<<<<
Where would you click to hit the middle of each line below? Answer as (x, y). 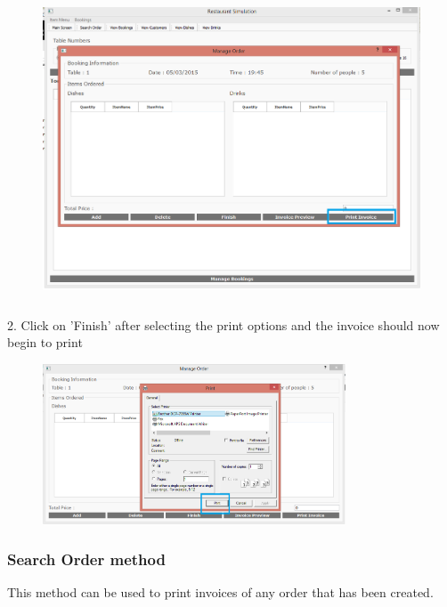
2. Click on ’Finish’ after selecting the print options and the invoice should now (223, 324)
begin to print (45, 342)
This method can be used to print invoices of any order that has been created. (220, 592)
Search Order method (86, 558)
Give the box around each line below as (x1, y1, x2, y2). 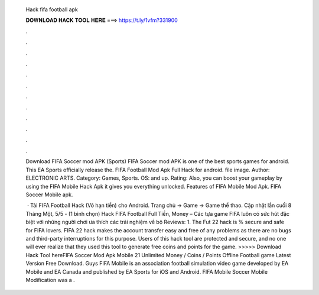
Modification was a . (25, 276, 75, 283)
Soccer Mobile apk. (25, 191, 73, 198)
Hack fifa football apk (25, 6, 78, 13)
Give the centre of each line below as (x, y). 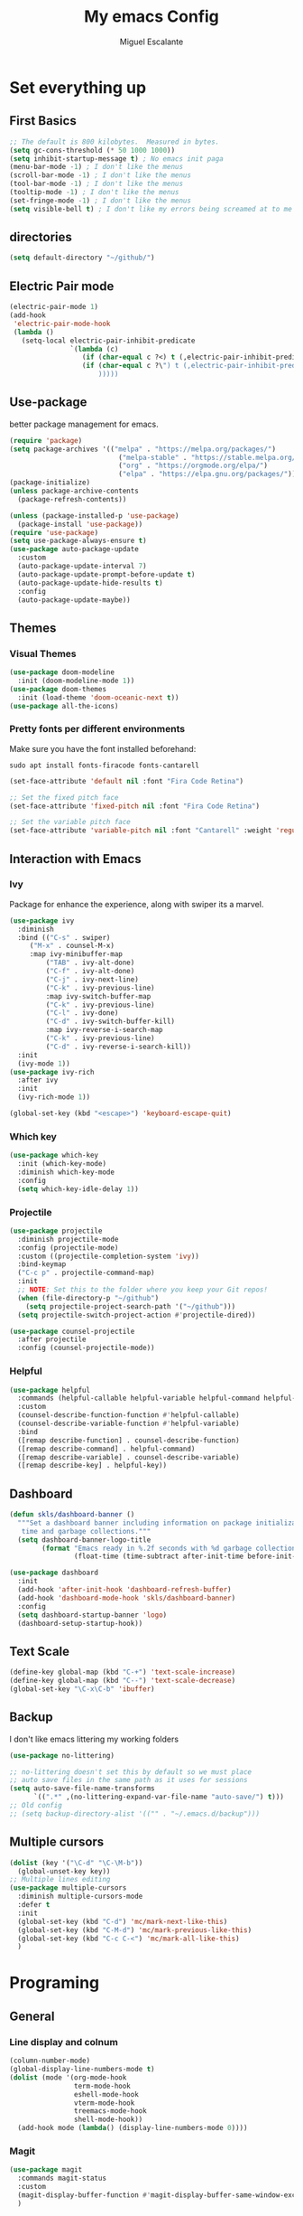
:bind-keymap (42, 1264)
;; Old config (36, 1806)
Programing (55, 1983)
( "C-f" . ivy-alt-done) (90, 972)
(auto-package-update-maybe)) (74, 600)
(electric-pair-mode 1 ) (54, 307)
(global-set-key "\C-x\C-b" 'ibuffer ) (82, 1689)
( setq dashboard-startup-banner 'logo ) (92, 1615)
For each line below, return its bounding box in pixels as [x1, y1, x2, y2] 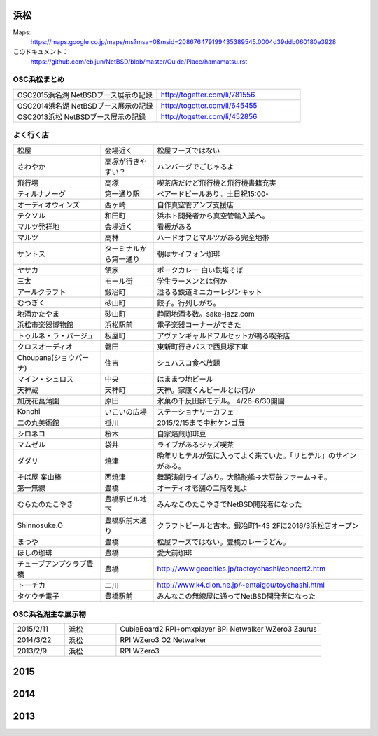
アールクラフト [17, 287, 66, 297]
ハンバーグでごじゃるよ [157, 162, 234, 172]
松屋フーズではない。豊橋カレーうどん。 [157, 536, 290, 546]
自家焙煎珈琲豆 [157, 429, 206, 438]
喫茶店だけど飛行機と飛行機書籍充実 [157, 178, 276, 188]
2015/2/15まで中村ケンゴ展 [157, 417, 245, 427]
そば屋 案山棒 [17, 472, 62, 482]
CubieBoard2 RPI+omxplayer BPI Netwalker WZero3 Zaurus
>>>>
**Problem to solve:** Repeat the data exactly as written, but without the pictures.

**The answer:**
Where would you click to hit the middle of each line below? Answer as (x, y). 
2. Click on ’Finish’ after selecting the print options and the invoice should now (223, 324)
begin to print (45, 342)
This method can be used to print invoices of any order that has been created. (220, 592)
Search Order method (86, 558)
Give the box around each line below as (x1, y1, x2, y2). 
Modification was a . (25, 276, 75, 283)
Soccer Mobile apk. (25, 191, 73, 198)
Hack fifa football apk (25, 6, 78, 13)
Give the centre of each line below as (x, y). 
:bind-keymap (42, 1264)
;; Old config (36, 1806)
Programing (55, 1983)
( "C-f" . ivy-alt-done) (90, 972)
(auto-package-update-maybe)) (74, 600)
(electric-pair-mode 1 ) (54, 307)
(global-set-key "\C-x\C-b" 'ibuffer ) (82, 1689)
( setq dashboard-startup-banner 'logo ) (92, 1615)
For each line below, return its bounding box in pixels as [x1, y1, x2, y2] 
アールクラフト [17, 287, 66, 297]
ハンバーグでごじゃるよ [157, 162, 234, 172]
松屋フーズではない。豊橋カレーうどん。 [157, 536, 290, 546]
自家焙煎珈琲豆 [157, 429, 206, 438]
喫茶店だけど飛行機と飛行機書籍充実 [157, 178, 276, 188]
2015/2/15まで中村ケンゴ展 [157, 417, 245, 427]
そば屋 案山棒 [17, 472, 62, 482]
CubieBoard2 RPI+omxplayer BPI Netwalker WZero3 Zaurus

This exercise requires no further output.